-- Activity --
An exact transcription of the entries is required, with none of the pictures carried over.

** Opening Entries supplied block **

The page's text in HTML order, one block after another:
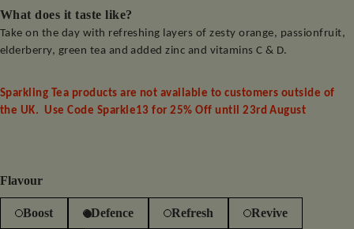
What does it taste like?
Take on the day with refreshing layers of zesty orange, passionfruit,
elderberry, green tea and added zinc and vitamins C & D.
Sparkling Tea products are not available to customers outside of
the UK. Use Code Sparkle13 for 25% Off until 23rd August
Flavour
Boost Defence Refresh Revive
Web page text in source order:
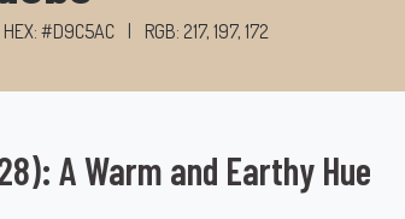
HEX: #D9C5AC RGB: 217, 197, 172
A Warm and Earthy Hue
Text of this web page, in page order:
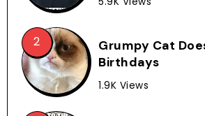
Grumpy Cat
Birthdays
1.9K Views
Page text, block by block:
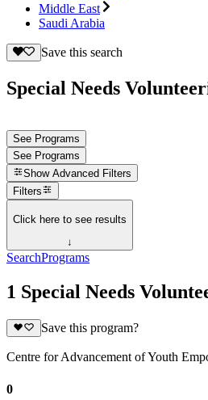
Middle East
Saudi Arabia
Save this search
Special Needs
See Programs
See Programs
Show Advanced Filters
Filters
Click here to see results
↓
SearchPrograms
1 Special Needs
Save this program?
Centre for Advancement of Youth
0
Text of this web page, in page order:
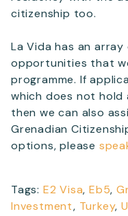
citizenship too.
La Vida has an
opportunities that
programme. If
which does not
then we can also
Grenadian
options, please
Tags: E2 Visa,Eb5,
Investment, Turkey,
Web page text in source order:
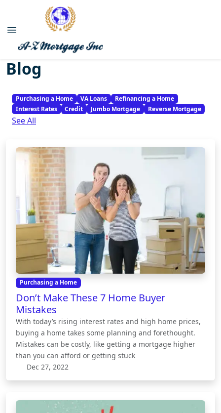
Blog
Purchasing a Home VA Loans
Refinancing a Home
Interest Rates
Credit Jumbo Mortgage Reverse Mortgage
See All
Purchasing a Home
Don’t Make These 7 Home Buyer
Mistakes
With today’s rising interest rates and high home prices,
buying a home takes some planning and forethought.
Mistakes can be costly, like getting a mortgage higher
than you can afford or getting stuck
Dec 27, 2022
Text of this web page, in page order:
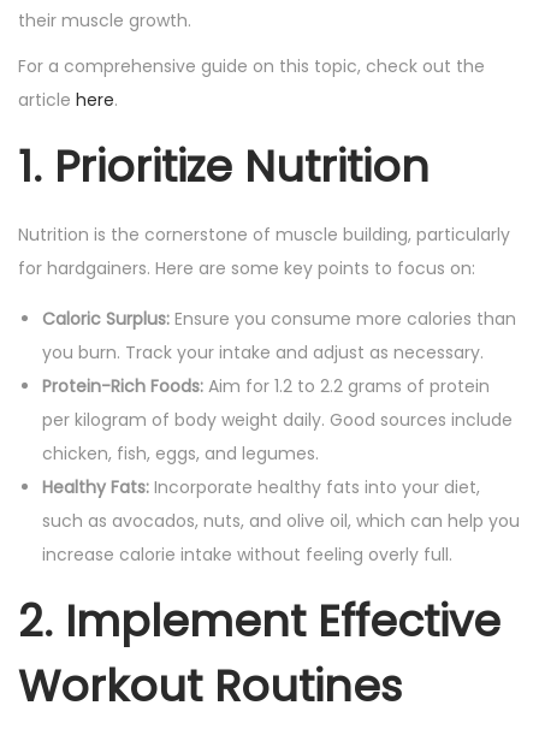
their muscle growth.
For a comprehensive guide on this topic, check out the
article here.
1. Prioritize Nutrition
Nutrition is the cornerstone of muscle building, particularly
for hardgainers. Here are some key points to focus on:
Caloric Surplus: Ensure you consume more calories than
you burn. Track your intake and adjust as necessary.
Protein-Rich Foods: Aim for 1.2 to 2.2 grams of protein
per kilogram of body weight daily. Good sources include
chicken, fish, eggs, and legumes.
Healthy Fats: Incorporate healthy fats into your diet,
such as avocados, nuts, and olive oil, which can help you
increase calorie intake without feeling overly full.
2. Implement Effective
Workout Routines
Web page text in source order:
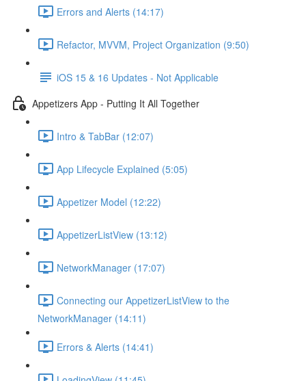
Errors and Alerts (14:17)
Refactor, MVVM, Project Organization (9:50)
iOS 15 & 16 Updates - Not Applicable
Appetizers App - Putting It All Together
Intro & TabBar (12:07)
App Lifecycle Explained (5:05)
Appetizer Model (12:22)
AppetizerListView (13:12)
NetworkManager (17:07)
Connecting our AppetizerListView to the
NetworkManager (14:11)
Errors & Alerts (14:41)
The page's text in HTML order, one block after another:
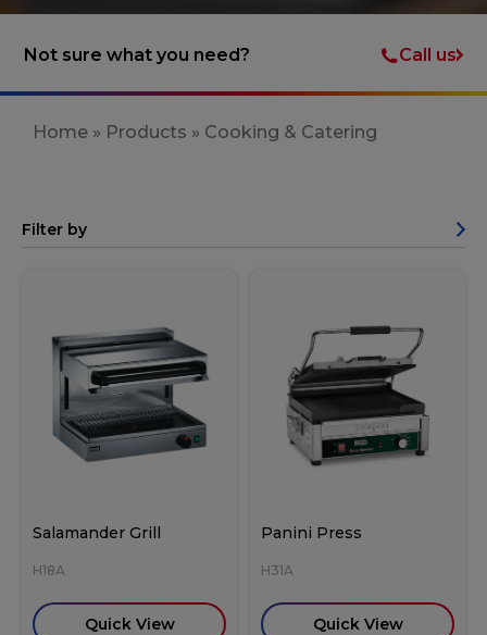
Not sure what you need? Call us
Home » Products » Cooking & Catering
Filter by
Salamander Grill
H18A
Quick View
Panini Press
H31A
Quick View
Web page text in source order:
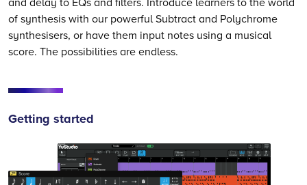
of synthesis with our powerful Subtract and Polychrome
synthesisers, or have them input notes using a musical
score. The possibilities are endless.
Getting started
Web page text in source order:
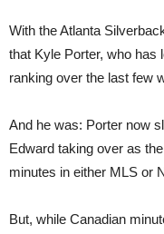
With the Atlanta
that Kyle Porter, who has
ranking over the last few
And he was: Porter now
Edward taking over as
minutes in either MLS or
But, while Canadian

** Closing Entries supplied block **

-- Your response --
The page's text in HTML order, one block after another:
What does it taste like?
Take on the day with refreshing layers of zesty orange, passionfruit,
elderberry, green tea and added zinc and vitamins C & D.
Sparkling Tea products are not available to customers outside of
the UK. Use Code Sparkle13 for 25% Off until 23rd August
Flavour
Boost Defence Refresh Revive
Web page text in source order:
HEX: #D9C5AC RGB: 217, 197, 172
A Warm and Earthy Hue
Text of this web page, in page order:
Grumpy Cat
Birthdays
1.9K Views
Page text, block by block:
Middle East
Saudi Arabia
Save this search
Special Needs
See Programs
See Programs
Show Advanced Filters
Filters
Click here to see results
↓
SearchPrograms
1 Special Needs
Save this program?
Centre for Advancement of Youth
0
Text of this web page, in page order:
citizenship too.
La Vida has an
opportunities that
programme. If
which does not
then we can also
Grenadian
options, please
Tags: E2 Visa,Eb5,
Investment, Turkey,
Web page text in source order:
Blog
Purchasing a Home VA Loans
Refinancing a Home
Interest Rates
Credit Jumbo Mortgage Reverse Mortgage
See All
Purchasing a Home
Don’t Make These 7 Home Buyer
Mistakes
With today’s rising interest rates and high home prices,
buying a home takes some planning and forethought.
Mistakes can be costly, like getting a mortgage higher
than you can afford or getting stuck
Dec 27, 2022
Text of this web page, in page order:
their muscle growth.
For a comprehensive guide on this topic, check out the
article here.
1. Prioritize Nutrition
Nutrition is the cornerstone of muscle building, particularly
for hardgainers. Here are some key points to focus on:
Caloric Surplus: Ensure you consume more calories than
you burn. Track your intake and adjust as necessary.
Protein-Rich Foods: Aim for 1.2 to 2.2 grams of protein
per kilogram of body weight daily. Good sources include
chicken, fish, eggs, and legumes.
Healthy Fats: Incorporate healthy fats into your diet,
such as avocados, nuts, and olive oil, which can help you
increase calorie intake without feeling overly full.
2. Implement Effective
Workout Routines
Web page text in source order:
Errors and Alerts (14:17)
Refactor, MVVM, Project Organization (9:50)
iOS 15 & 16 Updates - Not Applicable
Appetizers App - Putting It All Together
Intro & TabBar (12:07)
App Lifecycle Explained (5:05)
Appetizer Model (12:22)
AppetizerListView (13:12)
NetworkManager (17:07)
Connecting our AppetizerListView to the
NetworkManager (14:11)
Errors & Alerts (14:41)
The page's text in HTML order, one block after another:
Not sure what you need? Call us
Home » Products » Cooking & Catering
Filter by
Salamander Grill
H18A
Quick View
Panini Press
H31A
Quick View
Web page text in source order:
of synthesis with our powerful Subtract and Polychrome
synthesisers, or have them input notes using a musical
score. The possibilities are endless.
Getting started
Web page text in source order:
With the Atlanta
that Kyle Porter, who has
ranking over the last few
And he was: Porter now
Edward taking over as
minutes in either MLS or
But, while Canadian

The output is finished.